Tim Keller: Now, I don't love this guy enough to stay in his church, which was sad, because I really liked Redeemer. I think he's wrong about gay marriage and wrong about women's ordination, and both of those things frustrate me, because unlike the other people on this list, the guy makes a living studying the Bible and his faith. He should know better.

But I do think (1) that his books are consistently helpful to me, (2) that his church does offer a lot of opportunities to serve others in New York, to a population that seems disinclined to do so, and (3) that I can recall at least one sermon of his in which he pointed out to said New Yorkers their need to think about something besides themselves and advancing their careers.

Also to his credit: I didn't know Redeemer was anti-gay-marriage until I started attending leadership training there, so while Tim presumably believes there's a problem with gay people (ie, with their "lifestyle", which involves "being gay", which is what they are), he doesn't identify it as a cornerstone of the gospel.


Dian Matlock: I actually know Dian, which makes me a little reluctant to include her -- but since I know her, and have gotten to hear about and see how her faith plays out in her life, and since she really is the one who consistently reminds me that a person can hold a belief with which I disagree, but still provide a role model for me in other ways, I don't feel right leaving her out. She recently wrote a book -- Come Walk with Me to Glory -- that talks only a little about her beliefs about God and homosexuality, and a lot about her life simultaneously caring for her son as he died of AIDS and her husband as he died of Alzheimer's. She also is pretty direct about her belief that homosexuality is a sin like any other sin -- and while I don't agree that its a sin, that attitude makes considerably more sense to me than the the one that presumably allows Christians in North Carolina to divorce and remarry/ have sex outside of marriage/ swear/ lie/ neglect the poor/ whatever, and believe that the sin that they need to be "wiping out" is someone else's monogamous, committed relationship.
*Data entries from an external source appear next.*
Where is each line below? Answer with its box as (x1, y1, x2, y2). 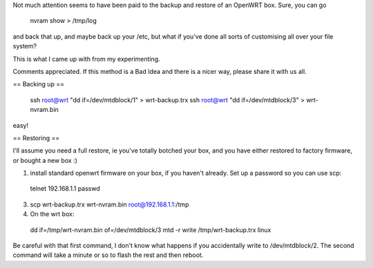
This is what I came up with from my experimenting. (12, 55, 160, 63)
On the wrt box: (30, 210, 75, 218)
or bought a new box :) (12, 156, 77, 164)
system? (12, 42, 37, 50)
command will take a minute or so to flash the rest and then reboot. (12, 251, 204, 259)
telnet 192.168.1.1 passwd (30, 184, 100, 193)
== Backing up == (12, 80, 65, 88)
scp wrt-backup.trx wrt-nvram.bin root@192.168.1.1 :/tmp (30, 200, 189, 209)
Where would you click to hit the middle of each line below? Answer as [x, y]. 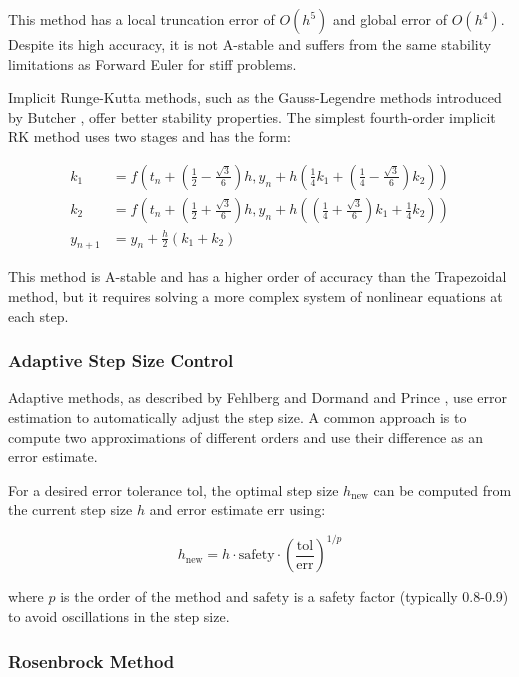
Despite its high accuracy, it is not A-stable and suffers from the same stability [250, 44]
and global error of [390, 19]
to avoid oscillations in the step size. [119, 616]
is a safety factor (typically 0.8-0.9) [401, 596]
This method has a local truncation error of [141, 19]
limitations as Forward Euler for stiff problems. [152, 63]
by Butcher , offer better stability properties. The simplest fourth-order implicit [252, 116]
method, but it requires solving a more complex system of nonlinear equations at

Anyway, the thing I try to keep sight of when I regret being vocal about this issue is that laws like Amendment One hurt people. Given the choice between someone blogging that I was wrong, and being told that loveless, adulterous, and polygamous relationships could all be sanctioned, but not mine, no matter how deeply I loved my wife and how committed I was to her -- well, it seems pretty evident to me that there's a lesser and a greater of two evils here.

But both evils are the actions that are being carried out -- not the people carrying them out, not even the beliefs that enable those actions. I don't need to be told not to oppress gay people -- but I do need to remember that fact.